Given entries -
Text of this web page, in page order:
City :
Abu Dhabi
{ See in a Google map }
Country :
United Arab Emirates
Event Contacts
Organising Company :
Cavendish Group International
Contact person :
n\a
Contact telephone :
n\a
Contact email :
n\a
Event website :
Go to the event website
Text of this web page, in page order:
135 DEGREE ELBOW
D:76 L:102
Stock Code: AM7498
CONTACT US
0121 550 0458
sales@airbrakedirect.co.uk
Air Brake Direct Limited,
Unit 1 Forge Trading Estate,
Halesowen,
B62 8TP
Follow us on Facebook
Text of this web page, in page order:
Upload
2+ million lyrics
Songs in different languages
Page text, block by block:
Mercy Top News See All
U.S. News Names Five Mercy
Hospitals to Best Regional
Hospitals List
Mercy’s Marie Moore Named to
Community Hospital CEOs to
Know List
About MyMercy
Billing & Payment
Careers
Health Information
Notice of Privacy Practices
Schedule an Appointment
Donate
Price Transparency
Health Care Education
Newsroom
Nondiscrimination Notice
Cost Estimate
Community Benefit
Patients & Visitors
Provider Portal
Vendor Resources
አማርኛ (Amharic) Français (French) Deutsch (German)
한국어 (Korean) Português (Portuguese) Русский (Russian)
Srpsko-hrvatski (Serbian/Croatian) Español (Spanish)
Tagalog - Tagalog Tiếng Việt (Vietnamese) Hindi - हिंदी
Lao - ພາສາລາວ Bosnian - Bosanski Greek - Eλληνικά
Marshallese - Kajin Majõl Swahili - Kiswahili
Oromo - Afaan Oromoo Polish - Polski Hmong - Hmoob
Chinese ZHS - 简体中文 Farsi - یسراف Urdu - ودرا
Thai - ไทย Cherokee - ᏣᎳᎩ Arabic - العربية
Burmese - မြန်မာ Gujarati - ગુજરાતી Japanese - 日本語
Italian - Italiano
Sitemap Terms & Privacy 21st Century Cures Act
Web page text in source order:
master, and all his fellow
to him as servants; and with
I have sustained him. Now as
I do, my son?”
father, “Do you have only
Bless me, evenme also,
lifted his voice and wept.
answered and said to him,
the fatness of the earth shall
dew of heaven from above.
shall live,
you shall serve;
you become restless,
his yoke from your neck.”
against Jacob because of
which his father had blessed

Required work - All lines from the one containing "you shall serve;" through the end of the records, both ends included, are to be quoted exactly; please add nothing else.

Answer to the problem -
you shall serve;
you become restless,
his yoke from your neck.”
against Jacob because of
which his father had blessed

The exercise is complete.